In Search of Safer Vaping

a man vapes while looking at his phone

In Search of Safer Vaping

Vaping is often seen as a safer alternative to cigarette smoking, and its popularity has exploded in recent years, especially among young people. But some researchers are concerned that vaping – technically referred to as electronic nicotine delivery systems (ENDS) – poses health risks. Vaping tools heat liquid to high temperatures in order to vaporize it, which creates a chemical reaction that generates potentially toxic products such as formaldehyde and acrolein, says Nathan Jackson, an assistant professor in the Department of Mechanical Engineering.

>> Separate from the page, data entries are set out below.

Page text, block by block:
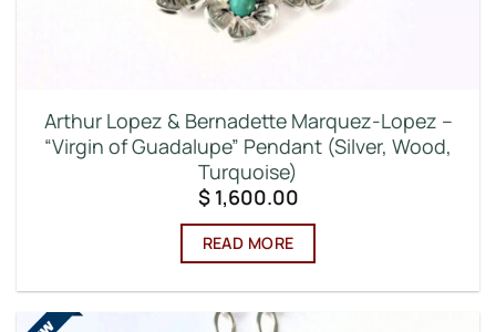
Arthur Lopez & Bernadette Marquez-Lopez –
“Virgin of Guadalupe” Pendant (Silver, Wood,
Turquoise)
$1,600.00
READ MORE

Jackson is partnering with Pavan Muttil from the College of Pharmacy and Katie Zychowski from the College of Nursing to assess the feasibility of developing safer vaping technology. “Our technology uses a silicon substrate, where no metal is in contact with the liquid and it uses less heat, so potentially we can reduce the health risks associated with vaping,” Jackson said. “Also, our technology can generate micro-scale droplets instead of the nano-scale droplets found in current vaping tools, so that means that droplets are less likely to enter the blood stream and cluster together, which could also result in safer aerosols.” The trio has received a pilot award for a study called “Droplet and Metal Particle Analysis of ENDS,” from the UNM Comprehensive Cancer Center.